Find every line in the records below that holds the word "seat", and copy each one.

Dataset entries:
○ ○ ○

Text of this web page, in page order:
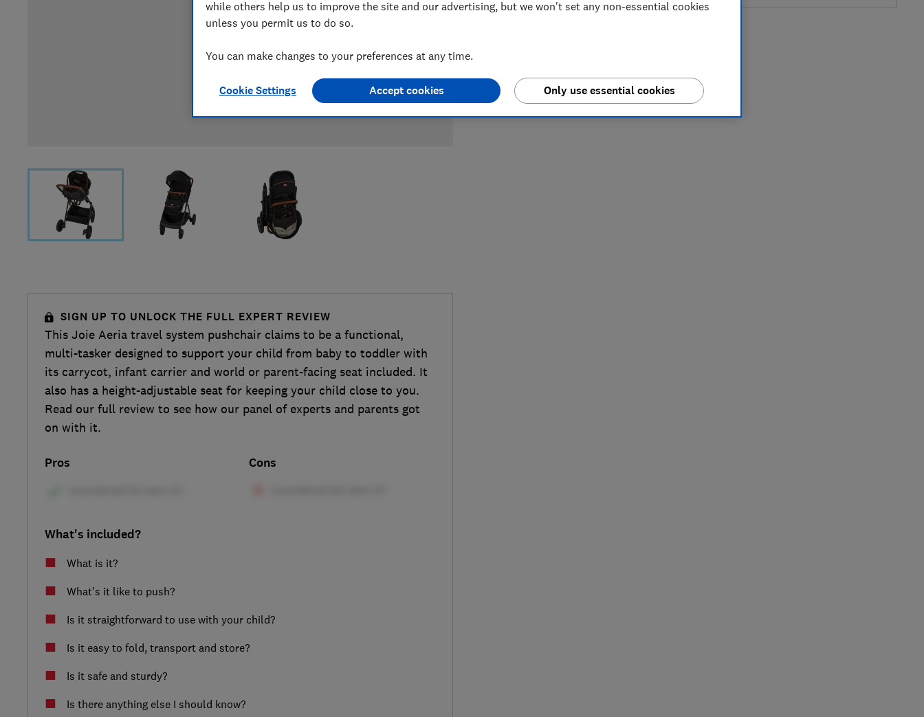
SIGN UP TO UNLOCK THE FULL EXPERT REVIEW
This Joie Aeria travel system pushchair claims to be a functional,
multi-tasker designed to support your child from baby to toddler with
its carrycot, infant carrier and world or parent-facing seat included. It
also has a height-adjustable seat for keeping your child close to you.
Read our full review to see how our panel of experts and parents got
on with it.
Pros Cons
What's included?
What is it?
What’s it like to push?
Is it straightforward to use with your child?
Is it easy to fold, transport and store?
Is it safe and sturdy?
Is there anything else I should know?
while others help us to improve the site and our advertising, but we won't set any non-essential cookies
unless you permit us to do so.
You can make changes to your preferences at any time.
Cookie Settings Only use essential cookies
Accept cookies
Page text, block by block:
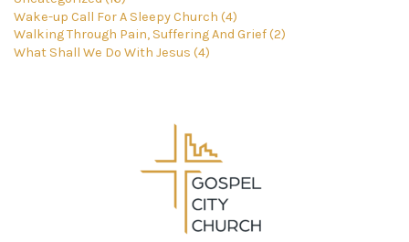
Wake-up Call For A Sleepy Church (4)
Walking Through Pain, Suffering And Grief (2)
What Shall We Do With Jesus (4)
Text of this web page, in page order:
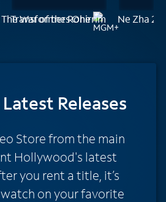
War of the Rohirrim
Transformers One Ne Zha 2
Releases
Store from the main
Hollywood's latest
you rent a title, it’s
on your favorite
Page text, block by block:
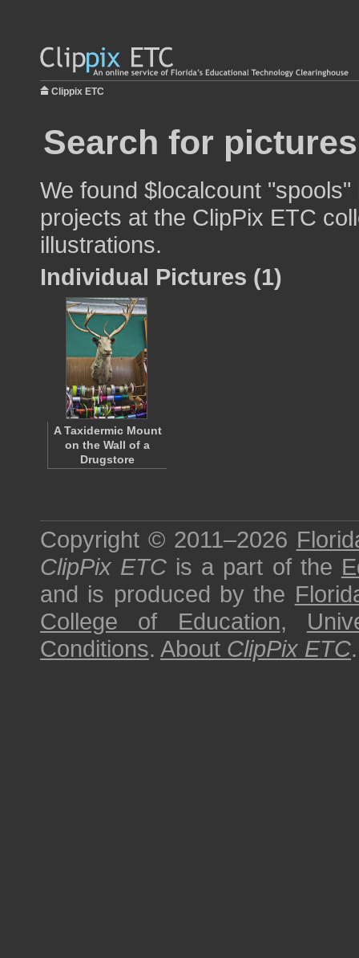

○ ○ ○

Solution for this task:
its carrycot, infant carrier and world or parent-facing seat included. It
also has a height-adjustable seat for keeping your child close to you.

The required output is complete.